§ **LISTED RECORDS**
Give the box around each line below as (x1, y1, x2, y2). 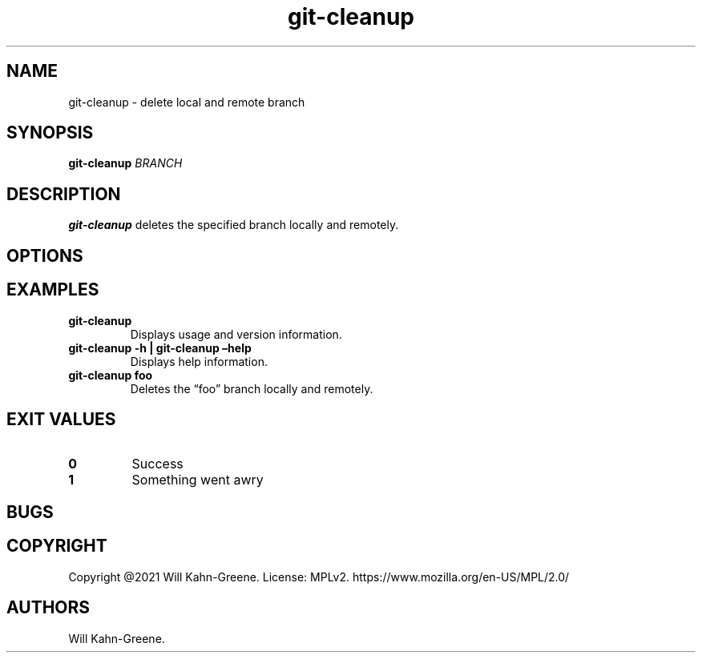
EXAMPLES (6, 279, 99, 300)
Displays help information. (130, 354, 268, 368)
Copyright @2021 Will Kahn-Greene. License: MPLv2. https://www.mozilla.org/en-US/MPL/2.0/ (68, 569, 570, 584)
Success (131, 456, 184, 472)
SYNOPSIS (6, 123, 94, 143)
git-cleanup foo (68, 368, 153, 382)
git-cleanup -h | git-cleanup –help (68, 340, 252, 355)
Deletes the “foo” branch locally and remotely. (130, 381, 373, 396)
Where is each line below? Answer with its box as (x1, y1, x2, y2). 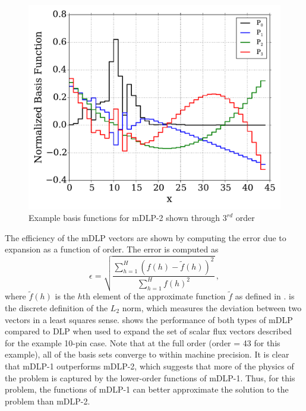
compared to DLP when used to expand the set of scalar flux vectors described (5, 325, 292, 337)
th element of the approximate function (82, 290, 226, 302)
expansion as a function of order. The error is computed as (5, 243, 219, 255)
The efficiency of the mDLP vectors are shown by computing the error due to (5, 231, 286, 244)
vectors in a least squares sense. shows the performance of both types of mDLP (5, 313, 293, 325)
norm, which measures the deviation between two (122, 302, 302, 314)
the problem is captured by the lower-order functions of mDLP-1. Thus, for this (5, 371, 295, 384)
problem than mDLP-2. (5, 394, 90, 407)
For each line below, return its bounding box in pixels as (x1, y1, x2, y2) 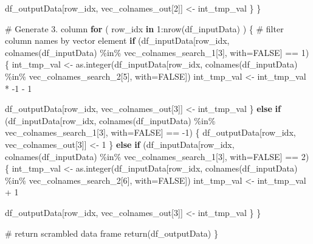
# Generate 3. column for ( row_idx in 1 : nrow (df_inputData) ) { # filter (5, 22, 284, 35)
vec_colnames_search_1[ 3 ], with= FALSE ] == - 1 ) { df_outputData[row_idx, (5, 126, 296, 139)
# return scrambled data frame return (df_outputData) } (5, 226, 218, 239)
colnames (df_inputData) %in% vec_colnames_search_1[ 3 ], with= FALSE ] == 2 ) (5, 150, 309, 162)
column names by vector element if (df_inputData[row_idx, (5, 34, 230, 47)
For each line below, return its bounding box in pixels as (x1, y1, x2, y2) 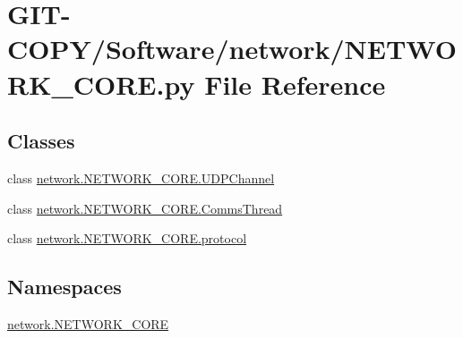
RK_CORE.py (7, 65, 195, 102)
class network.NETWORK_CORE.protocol (7, 229, 247, 248)
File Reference (204, 65, 386, 102)
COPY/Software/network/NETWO (7, 30, 457, 67)
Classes (7, 127, 75, 155)
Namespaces (7, 273, 122, 300)
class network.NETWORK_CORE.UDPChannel (7, 168, 275, 187)
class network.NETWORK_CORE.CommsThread (7, 199, 283, 217)
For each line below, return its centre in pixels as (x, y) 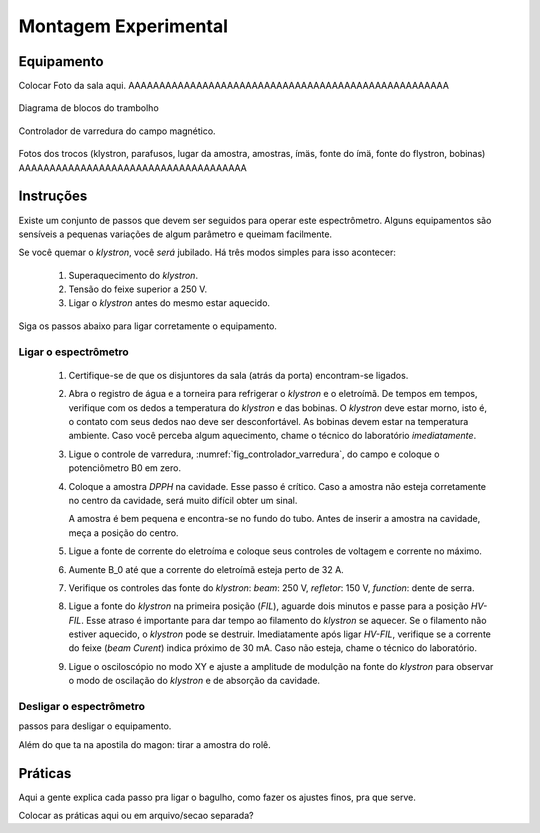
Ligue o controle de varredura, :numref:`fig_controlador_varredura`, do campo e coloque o (254, 454)
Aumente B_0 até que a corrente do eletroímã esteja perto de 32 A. (206, 569)
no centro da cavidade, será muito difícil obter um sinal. (183, 500)
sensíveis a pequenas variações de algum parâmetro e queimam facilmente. (175, 234)
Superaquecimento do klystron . (133, 275)
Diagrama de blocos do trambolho (88, 108)
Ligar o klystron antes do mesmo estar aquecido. (169, 303)
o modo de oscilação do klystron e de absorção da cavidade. (194, 681)
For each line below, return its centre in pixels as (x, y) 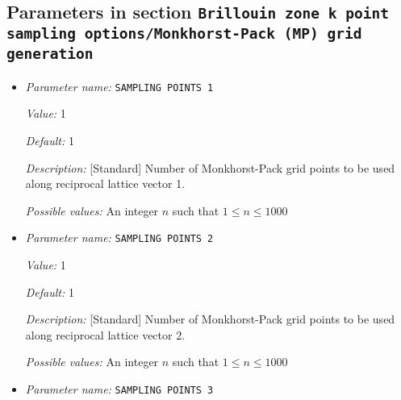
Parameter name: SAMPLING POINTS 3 (119, 388)
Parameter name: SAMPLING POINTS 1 (119, 86)
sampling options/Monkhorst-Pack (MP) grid (184, 34)
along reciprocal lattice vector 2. (105, 334)
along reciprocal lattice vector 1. (105, 183)
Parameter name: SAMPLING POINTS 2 (119, 237)
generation (50, 54)
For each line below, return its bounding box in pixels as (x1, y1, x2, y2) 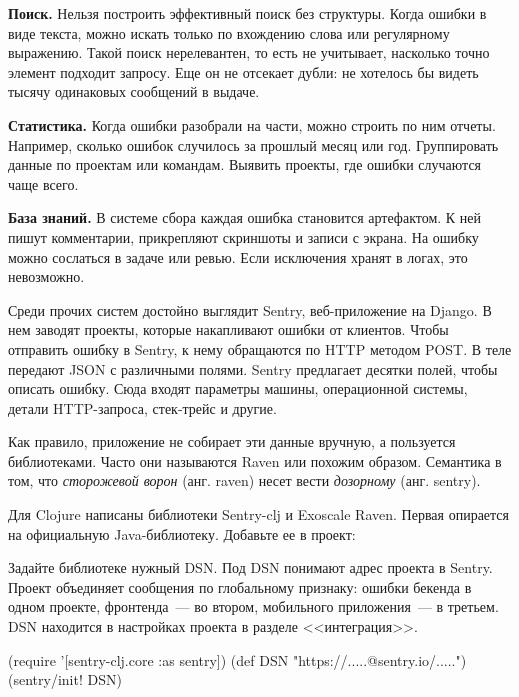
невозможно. (8, 266, 85, 287)
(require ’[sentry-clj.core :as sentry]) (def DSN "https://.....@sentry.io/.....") (8, 649, 467, 670)
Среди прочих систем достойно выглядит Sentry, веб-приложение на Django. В (8, 299, 492, 320)
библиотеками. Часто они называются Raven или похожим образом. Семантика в (8, 450, 502, 471)
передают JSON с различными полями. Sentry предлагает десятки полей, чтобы (8, 358, 498, 379)
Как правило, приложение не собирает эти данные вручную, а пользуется (8, 431, 456, 452)
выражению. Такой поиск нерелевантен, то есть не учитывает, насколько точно (8, 42, 490, 63)
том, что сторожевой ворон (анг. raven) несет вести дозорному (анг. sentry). (8, 470, 481, 491)
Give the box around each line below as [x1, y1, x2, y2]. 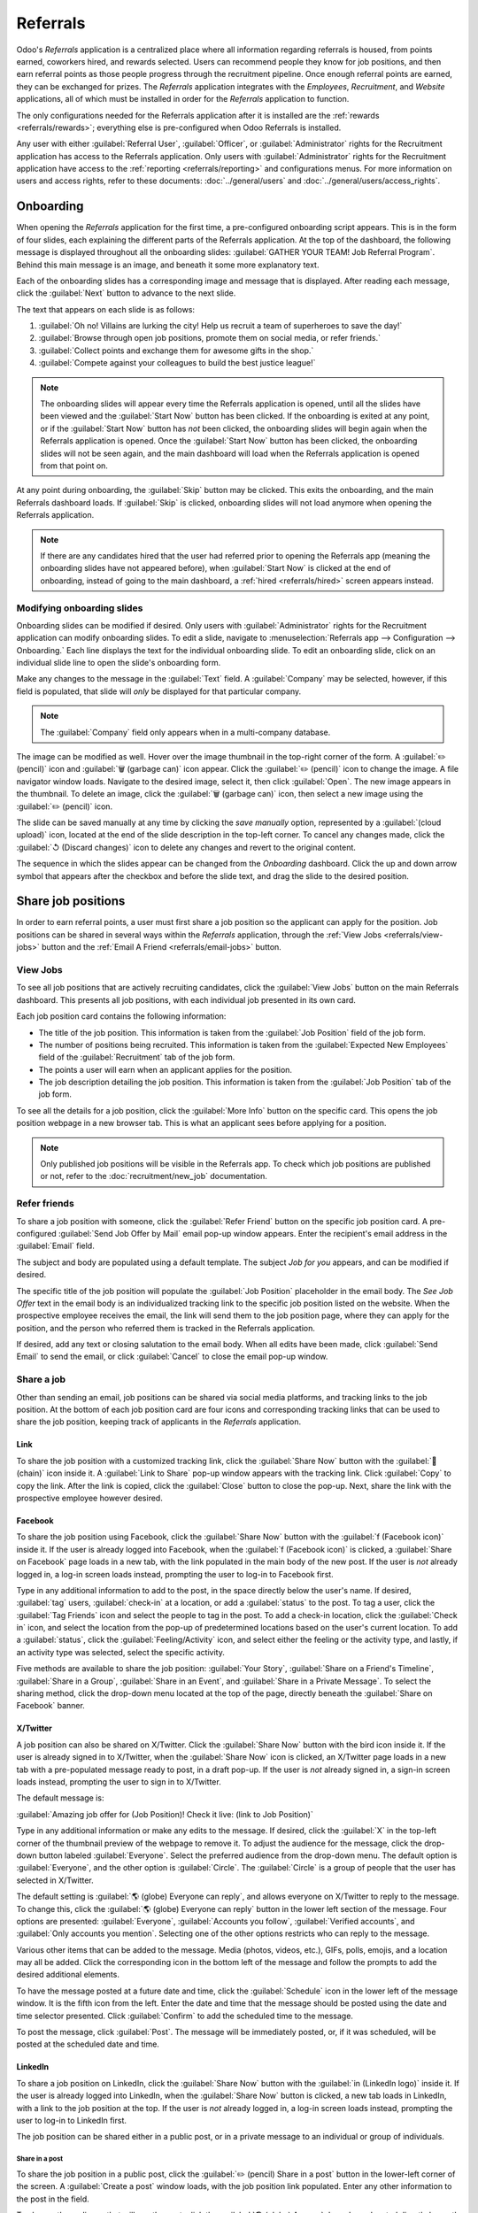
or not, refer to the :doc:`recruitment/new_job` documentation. [40, 1171, 267, 1182]
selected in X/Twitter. [16, 1875, 95, 1885]
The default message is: [16, 1793, 104, 1803]
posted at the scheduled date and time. [16, 2039, 159, 2049]
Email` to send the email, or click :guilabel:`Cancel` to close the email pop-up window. [16, 1351, 328, 1362]
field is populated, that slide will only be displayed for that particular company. [16, 686, 302, 697]
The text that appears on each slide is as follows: [16, 304, 195, 314]
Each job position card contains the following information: [16, 1011, 227, 1022]
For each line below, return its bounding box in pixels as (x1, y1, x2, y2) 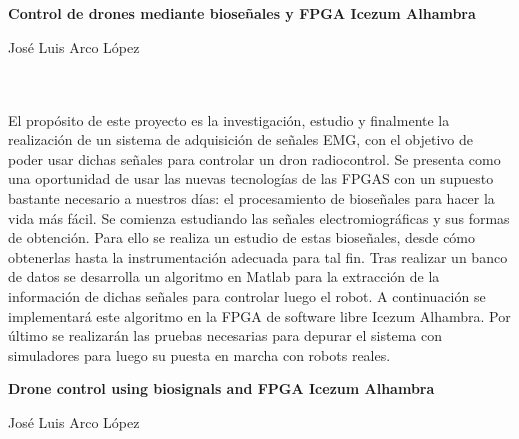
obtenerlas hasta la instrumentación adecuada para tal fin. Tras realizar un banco (8, 246, 508, 267)
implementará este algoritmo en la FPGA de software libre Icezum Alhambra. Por (8, 305, 511, 326)
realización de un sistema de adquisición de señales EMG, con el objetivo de (8, 129, 474, 150)
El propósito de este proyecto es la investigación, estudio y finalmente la (8, 109, 450, 130)
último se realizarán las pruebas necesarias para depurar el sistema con (8, 325, 442, 346)
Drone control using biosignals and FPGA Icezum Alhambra (8, 378, 435, 399)
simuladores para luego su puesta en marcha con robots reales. (8, 344, 391, 365)
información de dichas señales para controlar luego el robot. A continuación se (8, 285, 486, 306)
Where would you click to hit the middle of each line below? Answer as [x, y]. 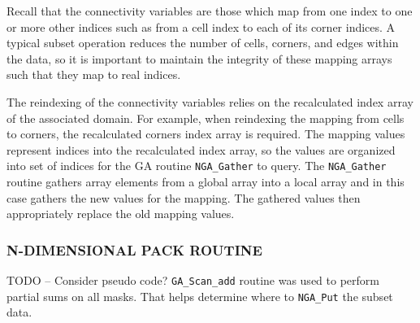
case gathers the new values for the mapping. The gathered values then [184, 197]
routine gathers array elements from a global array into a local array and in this [206, 181]
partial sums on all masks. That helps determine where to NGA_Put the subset [200, 296]
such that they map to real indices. [94, 74]
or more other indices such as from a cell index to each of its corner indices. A [201, 26]
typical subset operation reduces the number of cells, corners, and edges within [203, 43]
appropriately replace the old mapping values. [121, 214]
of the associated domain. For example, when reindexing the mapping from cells [206, 118]

§ **THE PROBLEM**
With the pictures omitted, copy exactly the lines of the listing above starting at the line containing "Success (131, 456, 184, 472)" and ending at the line containing "vectors in a", both included.

§ **EXERCISE ANSWER**
Success (131, 456, 184, 472)
SYNOPSIS (6, 123, 94, 143)
git-cleanup foo (68, 368, 153, 382)
git-cleanup -h | git-cleanup –help (68, 340, 252, 355)
Deletes the “foo” branch locally and remotely. (130, 381, 373, 396)
Where is each line below? Answer with its box as (x1, y1, x2, y2). 
compared to DLP when used to expand the set of scalar flux vectors described (5, 325, 292, 337)
th element of the approximate function (82, 290, 226, 302)
expansion as a function of order. The error is computed as (5, 243, 219, 255)
The efficiency of the mDLP vectors are shown by computing the error due to (5, 231, 286, 244)
vectors in a least squares sense. shows the performance of both types of mDLP (5, 313, 293, 325)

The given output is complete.